--- START ---
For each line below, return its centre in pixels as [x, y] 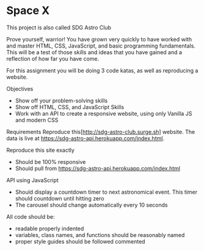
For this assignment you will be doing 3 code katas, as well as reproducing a [102, 70]
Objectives [20, 88]
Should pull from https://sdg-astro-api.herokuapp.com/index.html [97, 168]
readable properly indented [49, 228]
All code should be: [31, 216]
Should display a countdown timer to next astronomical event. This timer [106, 192]
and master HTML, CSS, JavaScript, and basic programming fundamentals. [101, 46]
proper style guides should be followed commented [80, 241]
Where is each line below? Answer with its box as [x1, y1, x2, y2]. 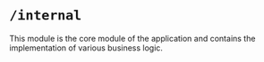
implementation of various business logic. [9, 43, 164, 53]
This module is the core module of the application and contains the [9, 33, 256, 43]
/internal [9, 7, 82, 24]
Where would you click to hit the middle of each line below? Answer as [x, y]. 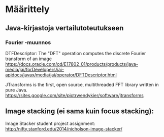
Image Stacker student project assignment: [50, 123]
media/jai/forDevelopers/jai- [35, 69]
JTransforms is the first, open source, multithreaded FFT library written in [82, 84]
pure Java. [17, 90]
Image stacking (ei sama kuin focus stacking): [79, 111]
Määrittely [27, 9]
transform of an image [29, 59]
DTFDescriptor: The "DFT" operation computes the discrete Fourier [76, 53]
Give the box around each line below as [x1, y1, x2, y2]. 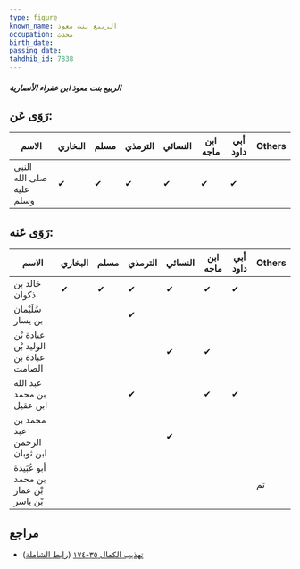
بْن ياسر [13, 495, 44, 507]
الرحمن [13, 436, 42, 448]
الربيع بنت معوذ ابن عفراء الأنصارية [9, 82, 122, 93]
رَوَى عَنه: [9, 224, 54, 239]
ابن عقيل [13, 399, 47, 412]
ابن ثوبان [13, 448, 47, 460]
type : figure [9, 13, 58, 22]
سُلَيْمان [13, 303, 42, 315]
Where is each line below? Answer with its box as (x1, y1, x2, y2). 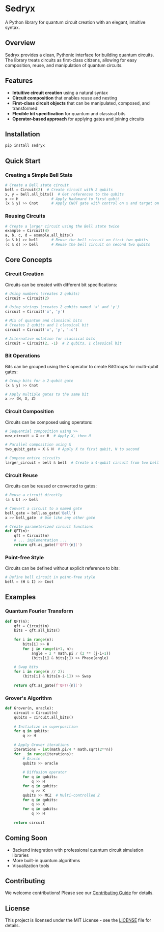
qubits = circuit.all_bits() (14, 715, 74, 720)
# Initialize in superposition (14, 724, 78, 729)
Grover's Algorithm (5, 695, 52, 702)
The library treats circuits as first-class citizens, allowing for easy (5, 57, 137, 63)
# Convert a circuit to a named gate (5, 506, 82, 511)
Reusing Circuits (5, 213, 46, 220)
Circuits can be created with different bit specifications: (5, 282, 118, 288)
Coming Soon (5, 834, 48, 842)
--- END ---
*Task description*
When the word "library" appears in a line of the listing, copy that line.

*Finished exercise*
JTransforms is the first, open source, multithreaded FFT library written in [82, 84]
The library treats circuits as first-class citizens, allowing for easy (5, 57, 137, 63)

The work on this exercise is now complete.